De fait, on a beaucoup glosé sur le message prétendument spirituel du film, avec cet emprunt important aux arts martiaux chinois, à l’esthétique de son cinéma dans certaines de ses séquences. Au-delà de l’évident hommage au cinéma de Hong-Kong, qu’on leur reprochera parfois comme un détournement voire un plagiat, il me semble que les Wachowski n’ont pas du tout commis avec la saga Matrix, et notamment ce premier volet, et cette scène en particulier, l'oeuvre mystico-spirituelle qu’on voudrait croire orientalisante. Au contraire, si l’accusation - le mot est un peu fort -  d’appropriation d’une certaine tradition de cinéma n’est pas complètement fausse, c’est qu’ils ont en conscience choisi de s’emparer d’un genre qui n’est pas occidental, le film de Kung Fu, et de le ramener dans un genre fortement marqué par l’occident, et même par les USA, le cyberpunk d’action, avec son lot de fascination pour les armes à feu, les grosses cylindrées, ou encore les explosions tonitruantes. Mais cette captation n’est pas complètement malhonnête. Les Wachowski ne prétendent jamais atteindre la maitrise, nous y revenons, des cinéastes de Hong-Kong dans le genre, leur projet bien plus, est de construire un film et un récit dans lequel la rationalité n’est jamais démêlée de la forme. L’allégorie de la Caverne chez eux prend une dimension rationnelle complètement transparente - si l’on peut dire. Tout y est expliqué et explicable. Et la folie des ballets éthérés entre adversaires lors des combats, raconte cette rationalité retrouvée. Il n’y a rien d’oriental là-dedans, et si la révérence à l’égard des grands chorégraphes du cinéma d’action chinois est réelle, après tout c’est Yuen Woo-ping lui-même qui a réalisé les séquences de combat du film, les Wachowski appliquent la même règle à d’autres scènes qui ne relèvent pas de cette esthétique chinoise, que l’on pense ainsi aux fameuses scènes dites « Bullet time », dont l’une des séquences intervient d’ailleurs dans cette scène de résurrection, ou aux cascades en hélicoptères dans celui-là ou en voiture, camion et motos dans le second. A chaque fois, il semble d’abord important de justifier la débauche - toujours réellement impressionnante - d’effets formels et plastiques par un récit aux contours rationnels, même si de temps à autre, peut-être un peu confus - encore que, si l’on fait un effort…      

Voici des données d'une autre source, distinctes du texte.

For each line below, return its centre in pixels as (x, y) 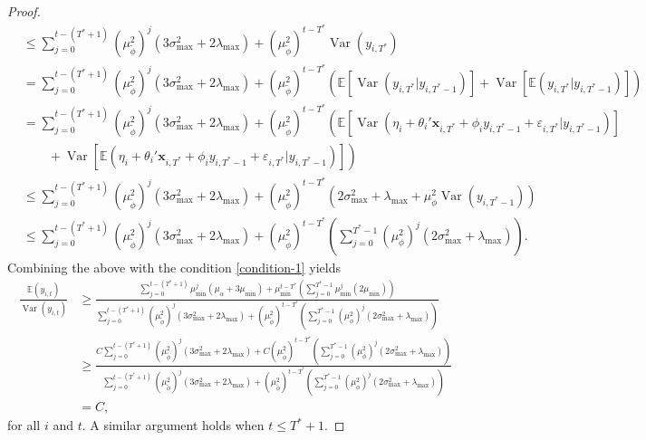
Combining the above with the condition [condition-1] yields (174, 268)
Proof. (24, 11)
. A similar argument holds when (173, 425)
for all (24, 425)
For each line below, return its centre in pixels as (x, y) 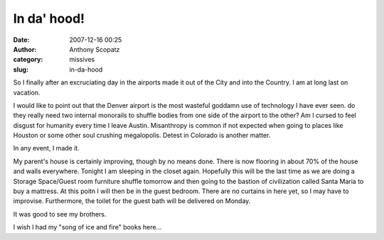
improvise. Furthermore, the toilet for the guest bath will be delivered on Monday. (132, 201)
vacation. (27, 92)
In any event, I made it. (46, 148)
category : (28, 60)
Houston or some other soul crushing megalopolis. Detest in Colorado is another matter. (142, 136)
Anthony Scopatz (95, 49)
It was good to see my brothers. (60, 214)
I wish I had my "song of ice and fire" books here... (87, 227)
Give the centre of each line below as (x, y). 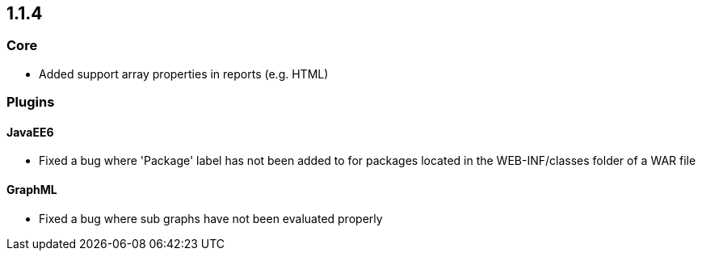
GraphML (32, 190)
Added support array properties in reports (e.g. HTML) (184, 74)
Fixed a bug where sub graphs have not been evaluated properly (211, 218)
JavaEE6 (30, 132)
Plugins (31, 102)
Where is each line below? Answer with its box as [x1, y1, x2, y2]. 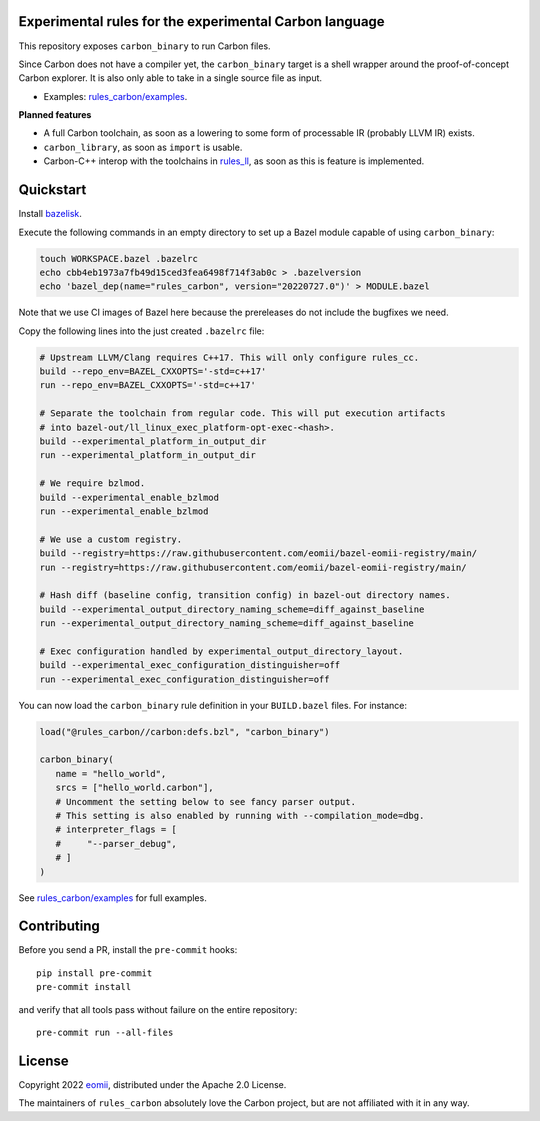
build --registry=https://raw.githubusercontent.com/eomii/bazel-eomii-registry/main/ [39, 548, 478, 559]
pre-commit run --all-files [36, 1026, 174, 1038]
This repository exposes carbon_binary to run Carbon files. [18, 40, 271, 52]
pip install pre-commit [36, 967, 153, 979]
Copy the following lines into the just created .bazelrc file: [18, 325, 265, 337]
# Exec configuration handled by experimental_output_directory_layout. [39, 645, 404, 657]
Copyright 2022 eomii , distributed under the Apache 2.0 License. [18, 1078, 287, 1090]
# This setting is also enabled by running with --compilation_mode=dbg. [55, 810, 425, 821]
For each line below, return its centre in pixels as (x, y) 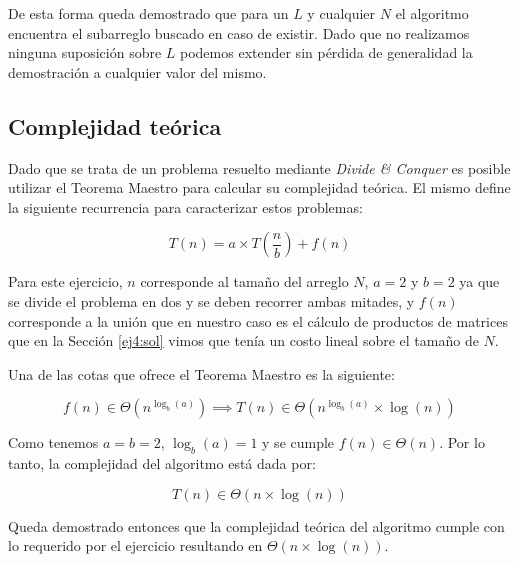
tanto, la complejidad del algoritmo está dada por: (162, 463)
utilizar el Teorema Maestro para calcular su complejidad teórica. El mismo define (259, 187)
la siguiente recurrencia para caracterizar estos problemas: (185, 206)
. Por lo (462, 442)
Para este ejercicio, (65, 281)
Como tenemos (53, 442)
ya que (479, 281)
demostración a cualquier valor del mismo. (137, 71)
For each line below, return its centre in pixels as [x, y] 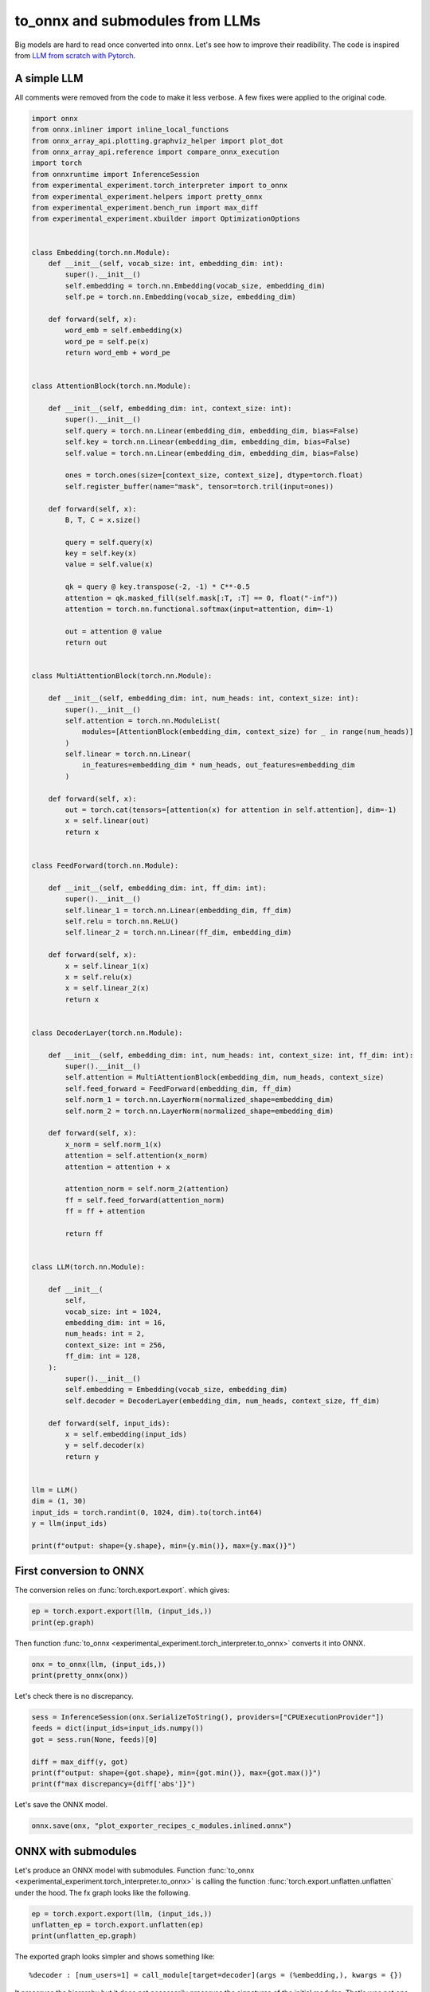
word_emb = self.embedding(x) [124, 330]
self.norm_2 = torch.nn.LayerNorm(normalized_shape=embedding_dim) [199, 1111]
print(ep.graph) [63, 1622]
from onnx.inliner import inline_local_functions [130, 130]
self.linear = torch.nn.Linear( [128, 754]
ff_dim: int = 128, [103, 1356]
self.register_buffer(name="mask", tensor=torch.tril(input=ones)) [199, 486]
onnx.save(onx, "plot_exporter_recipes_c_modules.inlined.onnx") [162, 1826]
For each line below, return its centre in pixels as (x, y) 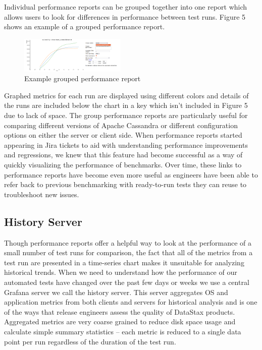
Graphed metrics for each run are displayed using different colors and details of (126, 95)
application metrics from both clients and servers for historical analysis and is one (131, 302)
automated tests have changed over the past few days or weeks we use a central (127, 282)
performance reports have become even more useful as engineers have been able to (131, 174)
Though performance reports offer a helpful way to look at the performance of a (128, 242)
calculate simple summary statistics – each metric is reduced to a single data (123, 331)
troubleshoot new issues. (42, 194)
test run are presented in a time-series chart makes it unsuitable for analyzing (124, 262)
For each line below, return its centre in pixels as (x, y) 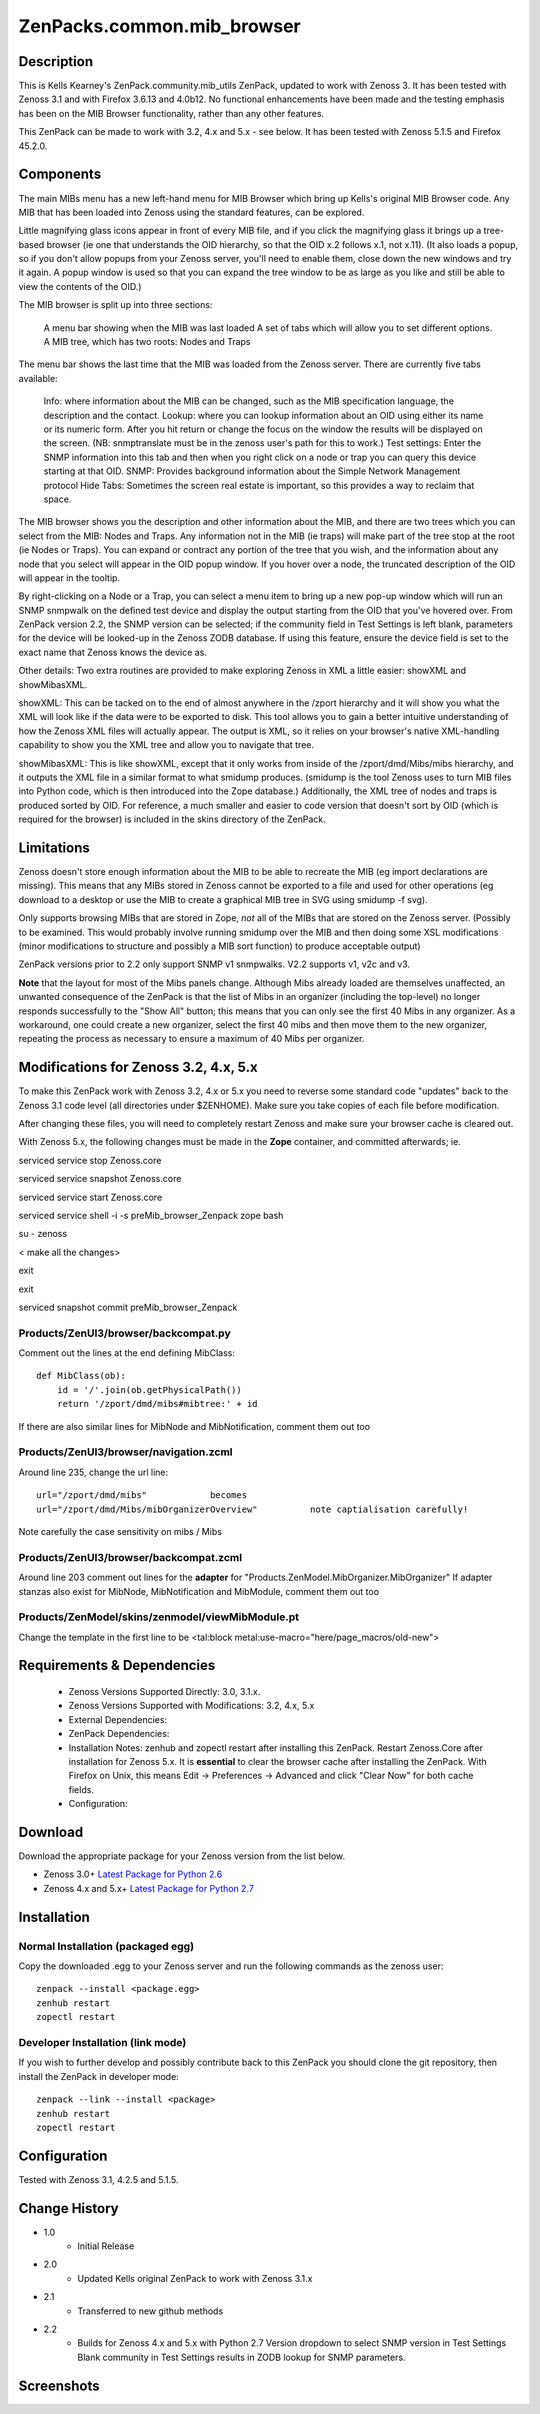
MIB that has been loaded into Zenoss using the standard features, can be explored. (191, 212)
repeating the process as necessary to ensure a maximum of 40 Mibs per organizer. (191, 1039)
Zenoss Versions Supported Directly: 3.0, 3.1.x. (164, 1692)
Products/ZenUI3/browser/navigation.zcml (125, 1452)
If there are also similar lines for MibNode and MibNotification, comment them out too (194, 1426)
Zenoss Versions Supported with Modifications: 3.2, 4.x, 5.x (191, 1706)
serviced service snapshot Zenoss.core (100, 1179)
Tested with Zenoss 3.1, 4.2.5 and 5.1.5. (98, 2179)
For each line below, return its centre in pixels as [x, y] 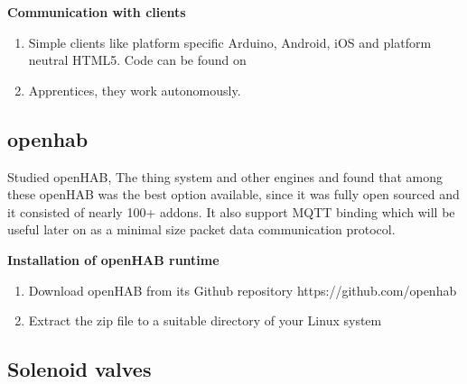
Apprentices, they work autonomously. [135, 90]
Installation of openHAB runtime [113, 259]
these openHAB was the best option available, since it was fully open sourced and [233, 194]
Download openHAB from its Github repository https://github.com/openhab [243, 290]
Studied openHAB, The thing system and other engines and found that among [225, 176]
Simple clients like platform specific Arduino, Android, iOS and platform [230, 42]
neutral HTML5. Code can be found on [137, 60]
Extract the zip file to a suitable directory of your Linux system [205, 320]
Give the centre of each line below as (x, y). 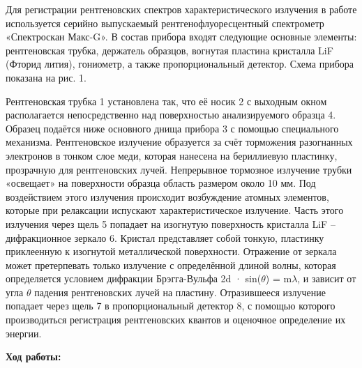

Ainsi la résurrection de Neo peut se lire aussi comme le moment où le rêve devient réalité (« je rêve », dit Tank à Morpheus lorsque Neo se relève et affronte lui-même circonspect les agents - « Il est l’Elu », lui répond Morpheus), non par miracle mais parce que tout se tient, et que l’auteur est maître de son oeuvre. Le corps et l’esprit interagissent, mais le réel domine le virtuel. Et Neo, en guise d’épiphanie, de nous rappeler pour conclure ce premier épisode de la série : « je vais leur montrer le monde (…)  un monde où tout est possible. » Car la raison, le logos dirait-on en Grec, qu’on peut traduire aussi par la parole, peut tout… même ramener à la vie, comme nous l’a dit Trinity, qui le savait intimement.